Efecto Monotributo: comercios dejan el QR y golpean a Mercado Pago

Carteles en vidrieras y avisos a clientes anticipan un cambio de conducta: ante el uso de información fiscal por parte de ARCA, monotributistas optan por reducir cobros digitales para evitar recategorizaciones.

POR REDACCIÓN

Hace 2 horas
Menos billetera virtual, más efectivo: el impacto tributario en los pequeños negocios. FOTO: Gentileza

La acción de Mercado Libre atraviesa un mes de fuerte volatilidad. En lo que va de febrero acumula una caída cercana al 18%, pese a haber presentado un balance con números en expansión. Detrás del retroceso bursátil aparece un doble impacto: por un lado, márgenes levemente por debajo de lo esperado; por otro, el efecto local de la recategorización compulsiva del monotributo que comenzó a impactar de lleno en Mercado Pago.

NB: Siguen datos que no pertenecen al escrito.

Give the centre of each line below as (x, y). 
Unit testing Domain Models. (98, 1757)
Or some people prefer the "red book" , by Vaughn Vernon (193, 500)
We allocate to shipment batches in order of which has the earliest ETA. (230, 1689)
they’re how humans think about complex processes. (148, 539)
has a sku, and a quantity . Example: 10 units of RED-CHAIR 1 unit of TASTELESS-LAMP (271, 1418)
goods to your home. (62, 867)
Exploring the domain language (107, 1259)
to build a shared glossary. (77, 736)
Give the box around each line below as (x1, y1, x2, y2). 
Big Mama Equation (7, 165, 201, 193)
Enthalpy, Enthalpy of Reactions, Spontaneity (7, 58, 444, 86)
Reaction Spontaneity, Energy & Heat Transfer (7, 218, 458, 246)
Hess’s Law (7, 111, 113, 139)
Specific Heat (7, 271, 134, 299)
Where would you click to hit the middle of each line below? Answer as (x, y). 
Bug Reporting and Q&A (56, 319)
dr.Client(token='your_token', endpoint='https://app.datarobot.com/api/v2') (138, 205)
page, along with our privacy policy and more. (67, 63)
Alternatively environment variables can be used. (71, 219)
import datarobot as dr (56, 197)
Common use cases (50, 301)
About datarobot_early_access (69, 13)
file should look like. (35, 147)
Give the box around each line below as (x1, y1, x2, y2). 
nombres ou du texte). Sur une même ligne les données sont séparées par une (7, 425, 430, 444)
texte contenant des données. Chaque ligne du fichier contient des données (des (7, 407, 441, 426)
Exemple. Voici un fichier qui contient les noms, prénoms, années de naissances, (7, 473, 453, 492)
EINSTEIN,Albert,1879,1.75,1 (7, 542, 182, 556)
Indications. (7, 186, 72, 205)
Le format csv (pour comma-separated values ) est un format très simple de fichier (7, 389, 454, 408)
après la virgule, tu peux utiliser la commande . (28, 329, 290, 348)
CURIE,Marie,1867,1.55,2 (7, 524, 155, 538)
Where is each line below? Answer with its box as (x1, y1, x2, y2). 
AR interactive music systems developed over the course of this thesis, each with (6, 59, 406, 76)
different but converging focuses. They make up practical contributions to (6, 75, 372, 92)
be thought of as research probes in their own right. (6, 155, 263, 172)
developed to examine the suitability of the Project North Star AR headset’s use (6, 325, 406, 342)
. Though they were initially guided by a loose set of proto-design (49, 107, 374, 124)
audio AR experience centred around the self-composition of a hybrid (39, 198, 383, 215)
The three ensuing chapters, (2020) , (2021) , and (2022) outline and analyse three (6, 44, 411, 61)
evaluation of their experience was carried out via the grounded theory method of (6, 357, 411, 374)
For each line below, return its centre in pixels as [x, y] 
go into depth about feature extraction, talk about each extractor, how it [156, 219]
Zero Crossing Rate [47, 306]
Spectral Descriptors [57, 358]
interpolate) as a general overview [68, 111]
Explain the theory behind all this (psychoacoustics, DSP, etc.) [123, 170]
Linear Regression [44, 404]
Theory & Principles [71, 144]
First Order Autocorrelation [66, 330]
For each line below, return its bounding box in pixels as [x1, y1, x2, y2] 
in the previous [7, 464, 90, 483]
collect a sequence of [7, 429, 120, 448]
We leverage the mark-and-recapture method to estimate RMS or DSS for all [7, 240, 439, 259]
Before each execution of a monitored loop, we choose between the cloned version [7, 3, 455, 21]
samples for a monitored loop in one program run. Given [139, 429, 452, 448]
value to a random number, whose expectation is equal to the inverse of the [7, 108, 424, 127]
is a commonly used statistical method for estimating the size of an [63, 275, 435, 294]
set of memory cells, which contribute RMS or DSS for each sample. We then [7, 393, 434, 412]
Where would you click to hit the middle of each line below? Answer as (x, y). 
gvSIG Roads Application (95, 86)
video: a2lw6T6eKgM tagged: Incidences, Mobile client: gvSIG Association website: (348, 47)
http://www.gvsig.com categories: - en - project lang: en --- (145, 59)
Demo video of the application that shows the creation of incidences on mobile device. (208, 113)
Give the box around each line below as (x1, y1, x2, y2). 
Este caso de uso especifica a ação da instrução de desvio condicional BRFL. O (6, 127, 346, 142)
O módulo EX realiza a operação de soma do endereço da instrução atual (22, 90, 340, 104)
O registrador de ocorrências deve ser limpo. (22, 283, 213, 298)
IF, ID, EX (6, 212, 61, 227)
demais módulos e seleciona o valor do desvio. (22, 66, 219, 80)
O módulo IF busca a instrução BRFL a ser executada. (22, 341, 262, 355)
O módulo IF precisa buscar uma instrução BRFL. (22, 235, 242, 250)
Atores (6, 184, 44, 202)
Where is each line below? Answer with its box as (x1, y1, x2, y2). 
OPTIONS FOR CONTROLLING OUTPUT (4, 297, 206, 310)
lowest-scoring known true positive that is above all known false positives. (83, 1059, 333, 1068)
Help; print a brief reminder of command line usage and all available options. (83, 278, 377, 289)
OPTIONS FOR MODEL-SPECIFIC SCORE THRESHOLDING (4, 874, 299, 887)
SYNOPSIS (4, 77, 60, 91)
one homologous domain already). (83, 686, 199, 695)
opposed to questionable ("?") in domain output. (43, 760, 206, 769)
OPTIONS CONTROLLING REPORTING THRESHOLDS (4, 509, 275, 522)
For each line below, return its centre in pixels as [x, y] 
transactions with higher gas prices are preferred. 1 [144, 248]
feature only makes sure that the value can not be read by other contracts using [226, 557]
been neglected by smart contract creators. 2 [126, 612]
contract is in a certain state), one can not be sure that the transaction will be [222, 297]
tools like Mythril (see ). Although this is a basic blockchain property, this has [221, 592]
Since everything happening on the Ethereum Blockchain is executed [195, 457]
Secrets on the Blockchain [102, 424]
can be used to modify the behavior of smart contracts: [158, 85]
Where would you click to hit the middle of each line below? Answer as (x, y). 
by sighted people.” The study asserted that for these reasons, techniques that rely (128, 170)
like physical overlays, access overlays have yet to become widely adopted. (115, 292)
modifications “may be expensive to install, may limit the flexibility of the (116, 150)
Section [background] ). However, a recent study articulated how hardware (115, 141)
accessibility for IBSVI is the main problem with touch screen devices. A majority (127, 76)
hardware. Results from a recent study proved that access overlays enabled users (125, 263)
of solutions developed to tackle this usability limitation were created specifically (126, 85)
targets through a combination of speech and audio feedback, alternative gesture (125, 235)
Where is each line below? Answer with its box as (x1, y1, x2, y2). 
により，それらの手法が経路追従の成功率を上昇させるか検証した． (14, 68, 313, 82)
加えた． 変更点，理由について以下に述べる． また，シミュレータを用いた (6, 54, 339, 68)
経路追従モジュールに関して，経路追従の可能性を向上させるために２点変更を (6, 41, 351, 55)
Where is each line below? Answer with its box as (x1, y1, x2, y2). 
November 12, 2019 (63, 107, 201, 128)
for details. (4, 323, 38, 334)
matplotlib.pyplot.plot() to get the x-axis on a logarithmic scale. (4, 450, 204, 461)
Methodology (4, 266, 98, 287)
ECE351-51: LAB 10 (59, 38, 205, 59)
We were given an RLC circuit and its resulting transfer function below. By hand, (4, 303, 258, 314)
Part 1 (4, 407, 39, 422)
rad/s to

En el cuarto trimestre de 2025, la compañía reportó ingresos por USD 8.760 millones, con un crecimiento interanual cercano al 45%. El volumen bruto de ventas alcanzó los USD 19.900 millones y la fintech del grupo procesó USD 83.700 millones en transacciones. Sin embargo, Wall Street penalizó la acción tras la presentación de resultados: el margen operativo quedó levemente por debajo de lo proyectado y la ganancia por acción no alcanzó las expectativas.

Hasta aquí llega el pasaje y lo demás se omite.